3. Configure the task scheduler: Once you've chosen a task scheduler, configure it to run your Python script on the desired schedule. The specific steps may vary depending on the task scheduler you're using. Here's a general outline:

   - Identify the Python interpreter: Determine the path to the Python interpreter you want to use to run the script. For example, `/usr/bin/python` or `/usr/bin/env python3`.
   - Specify the script: Provide the full path to your Python script that you want to schedule.
   - Set the schedule: Configure the task scheduler to run the script at the desired frequency (e.g., daily, weekly) and specify the time or interval.

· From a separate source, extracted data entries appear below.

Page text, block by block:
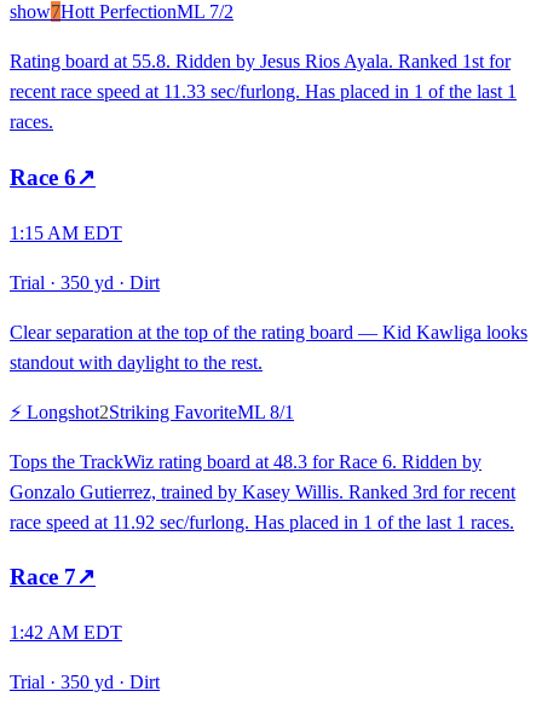
show7Hott PerfectionML 7/2
Rating board at 55.8. Ridden by Jesus Rios Ayala. Ranked 1st for
recent race speed at 11.33 sec/furlong. Has placed in 1 of the last 1
races.
Race 6↗
1:15 AM EDT
Trial · 350 yd · Dirt
Clear separation at the top of the rating board — Kid Kawliga looks
standout with daylight to the rest.
⚡ Longshot2Striking FavoriteML 8/1
Tops the TrackWiz rating board at 48.3 for Race 6. Ridden by
Gonzalo Gutierrez, trained by Kasey Willis. Ranked 3rd for recent
race speed at 11.92 sec/furlong. Has placed in 1 of the last 1 races.
Race 7↗
1:42 AM EDT
Trial · 350 yd · Dirt
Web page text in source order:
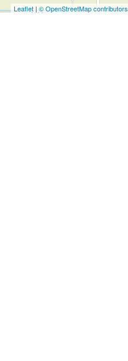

4. Test the scheduled task: After setting up the task scheduler, test it to ensure that the script runs as expected at the scheduled time. Verify that the script executes without errors and that the results are generated as desired.

By scheduling the script, you can automate the process of searching for external links in your project files, allowing it to run at regular intervals without manual intervention. This can be particularly useful if you want to periodically monitor and update the list of external links in your project.